//server/stuff/Profiler>
Main

C++ Profiler

This is a program which I wrote because I needed a simple and functional low-level C++ profiler. I have previously written a high level sample based profiler, but it can't give profiling results about every possible function unless registered with it, so I've only used it in major functions. This profiler uses the /Gh and /GH compiler flags of MSVC++ to hook two functions, _penter and _pexit to every function within a project. This only requires it to be recompiled, without any source code modifications. It quickly records the stack configuration and duration the stack remains in that configuration with some ASM magic (No function calls used in these two functions. Possible, but slow as calling another function would call _penter again), dumping them to file at the end of a profiled frame. Windows symbol information is then used to map addresses to source modules and functions.

New screenshots:

A call frame in the call tree, showing a function in its local context where the callstack is only in the given configuration:

And switched to the global context, the overall view of this function:


Old test case:



A simple test scenario -- I have written a small deferred shader demo to try this out, with no CPU optimizations and making heavy usage of the STL libraries, as heavy as I can get without really doing badly on purpose. I profile one frame and dump it out. Note that this screenshot above is with removing all calls to the STL in order to avoid information overload. Their time has been inserted into the time of the parents. The rest of the screenshots on this page include the STL.

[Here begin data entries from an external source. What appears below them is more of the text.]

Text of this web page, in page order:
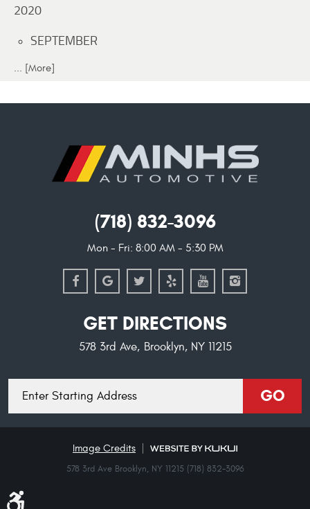
2020
SEPTEMBER
... [More]
(718) 832-3096
Mon - Fri: 8:00 AM - 5:30 PM
GET DIRECTIONS
578 3rd Ave, Brooklyn, NY 11215
location
GO
Image Credits
578 3rd Ave Brooklyn, NY 11215 (718) 832-3096
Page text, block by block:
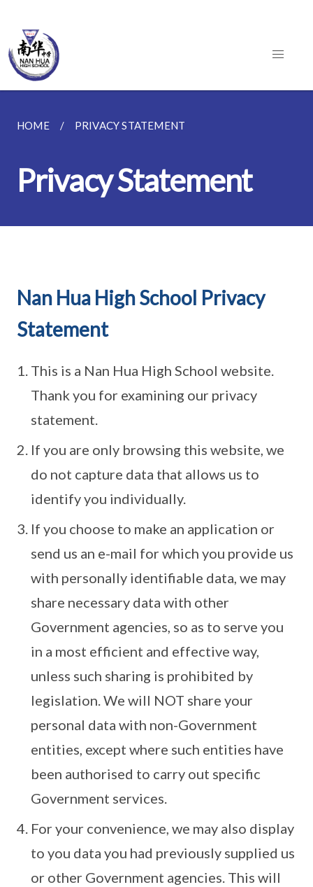
HOME PRIVACY STATEMENT
Privacy Statement
Nan Hua High School Privacy
Statement
This is a Nan Hua High School website.
Thank you for examining our privacy
statement.
If you are only browsing this website, we
do not capture data that allows us to
identify you individually.
If you choose to make an application or
send us an e-mail for which you provide us
with personally identifiable data, we may
share necessary data with other
Government agencies, so as to serve you
in a most efficient and effective way,
unless such sharing is prohibited by
legislation. We will NOT share your
personal data with non-Government
entities, except where such entities have
been authorised to carry out specific
Government services.
For your convenience, we may also display
to you data you had previously supplied us
or other Government agencies. This will
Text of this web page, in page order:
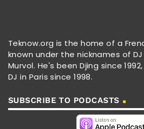
Teknow.org is the home of a
known under the nicknames of
Murvol. He's been Djing since
DJ in Paris since 1998.
SUBSCRIBE TO PODCASTS
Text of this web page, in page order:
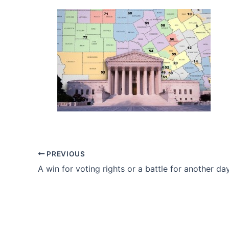
PREVIOUS
A win for voting rights or a battle for another
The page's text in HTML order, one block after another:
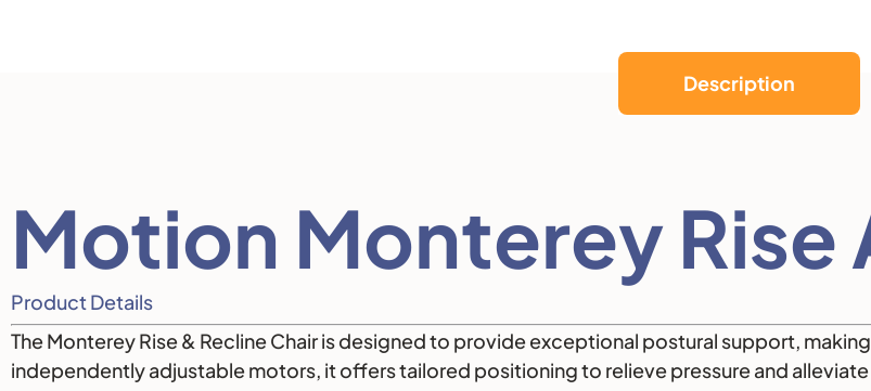
Description
Motion Monterey Rise
Product Details
The Monterey Rise & Recline Chair is designed to provide exceptional postural support,
independently adjustable motors, it offers tailored positioning to relieve pressure and
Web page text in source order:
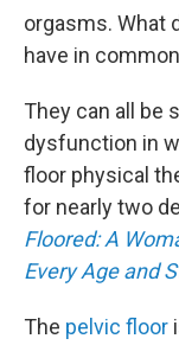
orgasms. What
have in
They can all be
dysfunction in
floor physical
for nearly two
Floored: A
Every Age and
The pelvic floor
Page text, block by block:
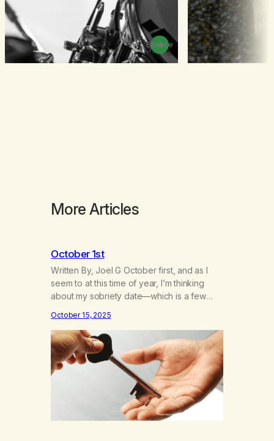
Browse
More Articles
October 1st
Written By, Joel G October first, and as I
seem to at this time of year, I’m thinking
about my sobriety date—which is a few
been. I hear the neighbor coughing in his
back shed and I can smell that skunky
smell. He’s always out there around this…
October 15, 2025
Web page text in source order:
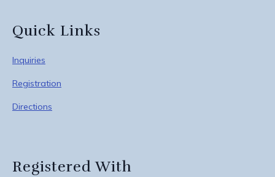
Quick Links
Inquiries
Registration
Directions
Registered With
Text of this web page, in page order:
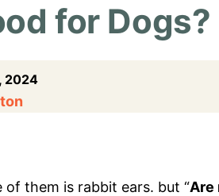
for
2024
them is rabbit ears. but “Are
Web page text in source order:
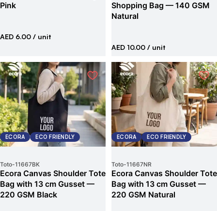
Pink
AED 6.00 / unit
Shopping Bag — 140 GSM
Natural
AED 10.00 / unit
ECORA ECO FRIENDLY
Toto-11667BK
Ecora Canvas Shoulder Tote
Bag with 13 cm Gusset —
220 GSM Black
ECORA ECO FRIENDLY
Toto-11667NR
Ecora Canvas Shoulder Tote
Bag with 13 cm Gusset —
220 GSM Natural
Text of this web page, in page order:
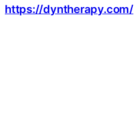
https://dyntherapy.com/
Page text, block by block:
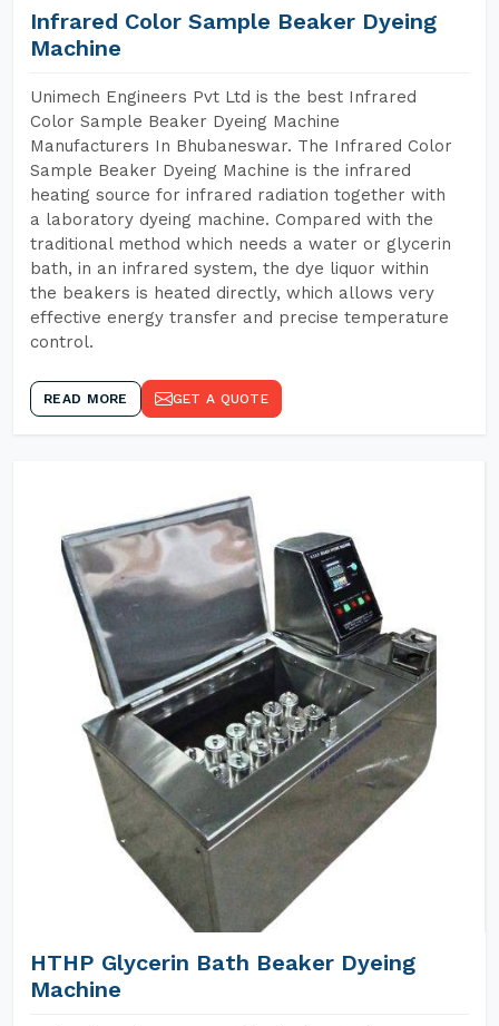
Infrared Color Sample Beaker Dyeing
Machine
Unimech Engineers Pvt Ltd is the best Infrared
Color Sample Beaker Dyeing Machine
Manufacturers In Bhubaneswar. The Infrared Color
Sample Beaker Dyeing Machine is the infrared
heating source for infrared radiation together with
a laboratory dyeing machine. Compared with the
traditional method which needs a water or glycerin
bath, in an infrared system, the dye liquor within
the beakers is heated directly, which allows very
effective energy transfer and precise temperature
control.
READ MORE GET A QUOTE
HTHP Glycerin Bath Beaker Dyeing
Machine
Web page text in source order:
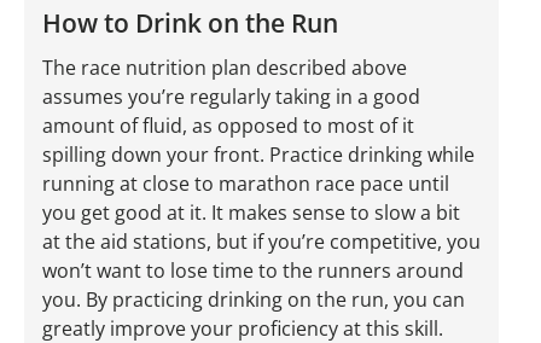
How to Drink on the Run
The race nutrition plan described above
assumes you’re regularly taking in a good
amount of fluid, as opposed to most of it
spilling down your front. Practice drinking while
running at close to marathon race pace until
you get good at it. It makes sense to slow a bit
at the aid stations, but if you’re competitive, you
won’t want to lose time to the runners around
you. By practicing drinking on the run, you can
greatly improve your proficiency at this skill.
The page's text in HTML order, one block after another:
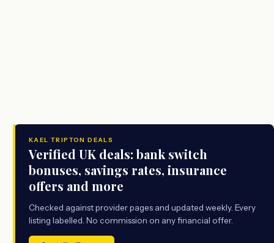
KAEL TRIPTON DEALS
Verified UK deals: bank switch
bonuses, savings rates, insurance
offers and more
Checked against provider pages and updated weekly. Every
listing labelled. No commission on any financial offer.
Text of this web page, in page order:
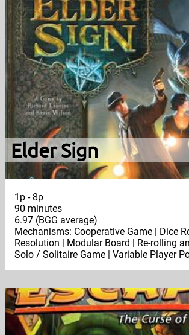
Elder Sign
1p - 8p
90 minutes
6.97 (BGG average)
Mechanisms: Cooperative Game | Dice
Resolution | Modular Board | Re-rolling
Solo / Solitaire Game | Variable Player
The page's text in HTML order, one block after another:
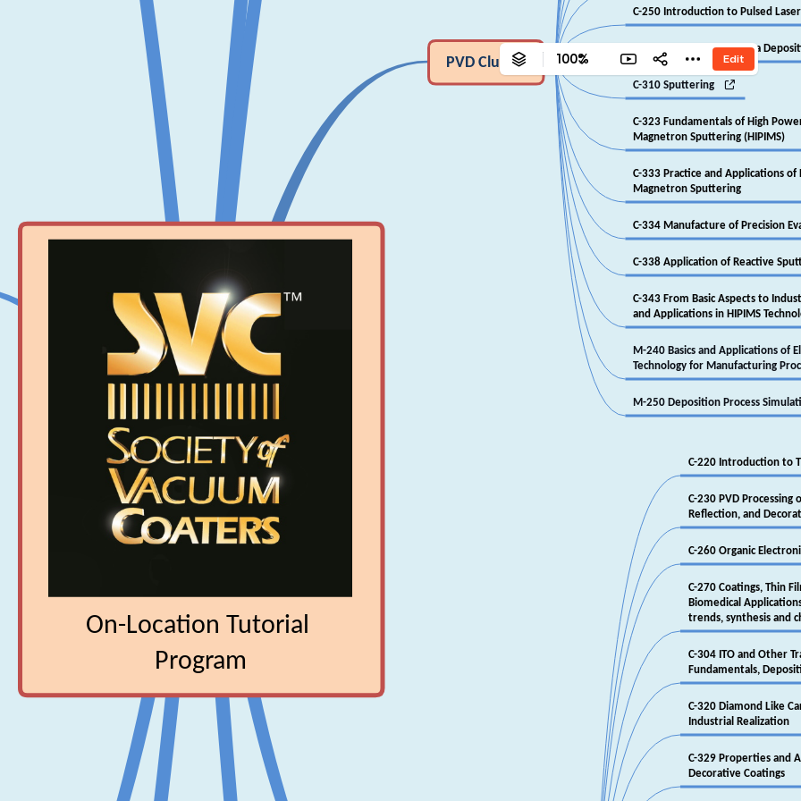
‎On-Location Tutorial
‎Program
‎PVD Cluster
‎C-250 Introduction to Pulsed
‎C-307 Cathodic Arc Plasma
‎C-310 Sputtering 
‎C-323 Fundamentals of High
‎Magnetron Sputtering (HIPIMS)
‎C-333 Practice and Applications
‎Magnetron Sputtering
‎C-334 Manufacture of Precision
‎C-334 Manufacture of Precision Evaporative
‎Coatings
‎C-338 Application of Reactive
‎C-343 From Basic Aspects to
‎and Applications in HIPIMS
‎M-240 Basics and Applications of
‎Technology for Manufacturing
‎M-250 Deposition Process
‎C-220 Introduction to
‎C-230 PVD
‎Reflection, and
‎C-260 Organic
‎C-270 Coatings, Thin
‎Biomedical
‎trends, synthesis and
‎C-304 ITO and Other
‎Fundamentals,
‎C-320 Diamond Like
‎Industrial Realization
‎C-329 Properties and
‎Decorative Coatings
100% Edit

The bottom list is a flat list of all functions called, sorted by slowest to fastest according to local time, which is time within the function (recursion is included in local time) and not in a function called by the function. The tree on the left is my call graph, in order. To look at the most obvious bottleneck, I click on the top item of the bottleneck list. The total time of a call is the time within the call added to the sum of the total time of its subcalls. Sorting by total time would not help me locate bottlenecks as the local time may be very small (such as calling WinMain my most significant bottleneck).


The analysis of the address comes up. Due to word wrapping in the text box, the resolved function name has bad linebreaks. An aggregated caller list comes up in the "Called from" tab. To the left, the call tree has located the region in which calls to this function took the longest total time. I can now either navigate the tree visually, or click on the slowest caller under "Called from". If the function that called this in the tree is not a bottleneck, the one under "Called from" will lead me to another point in the call tree, the slowest point for this caller function.

Using the slowest calls in the "Called from" tab, I pass through a few std calls until I end up in familiar code, Direct3D::Effect::Commit(). Note that in the first screenshot, in which the STL calls were not recorded, Effect::Commit() had a local time of about 43ms, but counting the STL calls seperately give it a local time of 3.5 ms, so STL usage really makes a difference in the performance of this function. The closer a color is to red, the greater percentage of time it takes up in its caller function.


Flipping to the "Subcalls" tab, I now see that the bottleneck within Direct3D::Effect::Commit is not committing of parameters as I expected, but the iteration through the std::map which contains EffectParameters and their respective std::string handles. Switching these std::string handles out for integer hashes and using an array of pairs instead of std::map have resolved this bottleneck.